This exercise calls for the line with "представления (добавить PlaceConfig)", the line with "исполнения, т.к. для", and all lines between them in the material below, output exactly and with no other lines.
·····
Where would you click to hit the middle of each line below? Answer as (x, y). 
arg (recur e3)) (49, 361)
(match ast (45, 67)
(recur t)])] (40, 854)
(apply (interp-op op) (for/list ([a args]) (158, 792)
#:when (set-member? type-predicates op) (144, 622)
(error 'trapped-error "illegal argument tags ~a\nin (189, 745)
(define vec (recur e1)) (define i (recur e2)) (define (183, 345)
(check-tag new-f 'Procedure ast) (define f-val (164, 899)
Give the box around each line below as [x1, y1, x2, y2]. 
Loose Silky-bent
·····
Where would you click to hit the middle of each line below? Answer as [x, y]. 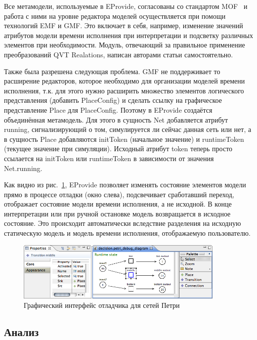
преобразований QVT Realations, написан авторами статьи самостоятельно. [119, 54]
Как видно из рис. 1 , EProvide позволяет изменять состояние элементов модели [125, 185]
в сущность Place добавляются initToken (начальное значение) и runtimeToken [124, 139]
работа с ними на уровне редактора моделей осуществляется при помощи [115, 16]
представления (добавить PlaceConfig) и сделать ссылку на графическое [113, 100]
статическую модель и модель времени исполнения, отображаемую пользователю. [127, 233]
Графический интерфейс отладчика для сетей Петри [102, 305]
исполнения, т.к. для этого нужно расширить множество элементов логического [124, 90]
·····
ANSWER FOR THIS EXERCISE
представления (добавить PlaceConfig) и сделать ссылку на графическое [113, 100]
статическую модель и модель времени исполнения, отображаемую пользователю. [127, 233]
Графический интерфейс отладчика для сетей Петри [102, 305]
исполнения, т.к. для этого нужно расширить множество элементов логического [124, 90]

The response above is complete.